§ **MATERIAL PROVIDED**
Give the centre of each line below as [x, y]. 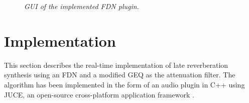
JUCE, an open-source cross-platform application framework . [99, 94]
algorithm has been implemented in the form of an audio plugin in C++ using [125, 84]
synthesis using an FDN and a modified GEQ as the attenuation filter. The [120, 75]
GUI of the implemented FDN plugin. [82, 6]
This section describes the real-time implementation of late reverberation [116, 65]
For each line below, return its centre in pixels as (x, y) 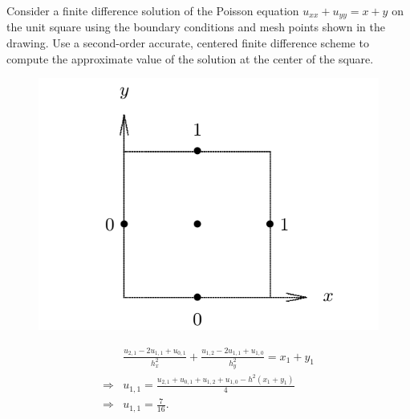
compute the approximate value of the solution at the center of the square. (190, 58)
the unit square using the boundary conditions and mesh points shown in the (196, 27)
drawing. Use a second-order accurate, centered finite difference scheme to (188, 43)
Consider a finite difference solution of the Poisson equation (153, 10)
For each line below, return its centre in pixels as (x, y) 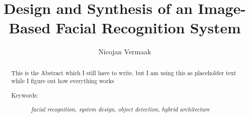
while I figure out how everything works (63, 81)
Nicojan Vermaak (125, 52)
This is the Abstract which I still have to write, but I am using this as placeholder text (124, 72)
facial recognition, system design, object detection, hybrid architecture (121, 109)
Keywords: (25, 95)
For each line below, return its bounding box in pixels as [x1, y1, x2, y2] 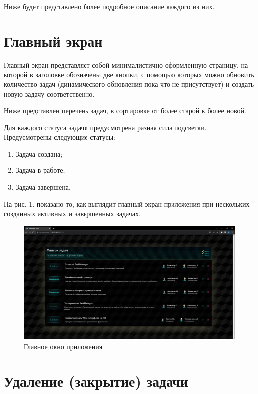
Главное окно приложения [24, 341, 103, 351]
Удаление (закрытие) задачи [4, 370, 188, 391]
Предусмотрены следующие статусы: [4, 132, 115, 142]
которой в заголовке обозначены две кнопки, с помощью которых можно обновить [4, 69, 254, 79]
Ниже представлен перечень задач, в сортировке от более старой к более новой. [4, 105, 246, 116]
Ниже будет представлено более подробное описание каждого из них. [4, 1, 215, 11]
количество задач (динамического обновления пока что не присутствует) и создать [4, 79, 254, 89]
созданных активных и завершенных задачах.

* * *

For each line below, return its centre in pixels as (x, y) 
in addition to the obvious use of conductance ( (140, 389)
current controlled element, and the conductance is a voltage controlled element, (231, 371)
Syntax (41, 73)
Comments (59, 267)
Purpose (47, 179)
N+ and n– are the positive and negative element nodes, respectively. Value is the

--

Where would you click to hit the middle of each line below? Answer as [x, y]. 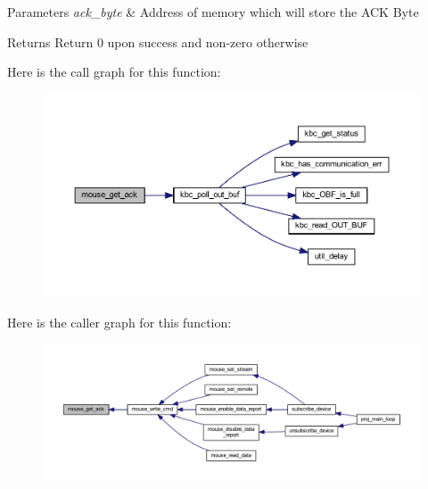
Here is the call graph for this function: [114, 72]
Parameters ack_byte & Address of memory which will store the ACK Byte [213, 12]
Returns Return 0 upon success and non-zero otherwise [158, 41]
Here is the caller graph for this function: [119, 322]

§ **YOUR INSTRUCTIONS**
Starting at the line above with "For each line below, return its bounding", output every line exactly up to and including the line with "созданных активных и завершенных задачах.", but none of the pictures.

§ **RESULT BELOW**
For each line below, return its bounding box in pixels as [x1, y1, x2, y2] 
Главное окно приложения [24, 341, 103, 351]
Удаление (закрытие) задачи [4, 370, 188, 391]
Предусмотрены следующие статусы: [4, 132, 115, 142]
которой в заголовке обозначены две кнопки, с помощью которых можно обновить [4, 69, 254, 79]
Ниже представлен перечень задач, в сортировке от более старой к более новой. [4, 105, 246, 116]
Ниже будет представлено более подробное описание каждого из них. [4, 1, 215, 11]
количество задач (динамического обновления пока что не присутствует) и создать [4, 79, 254, 89]
созданных активных и завершенных задачах.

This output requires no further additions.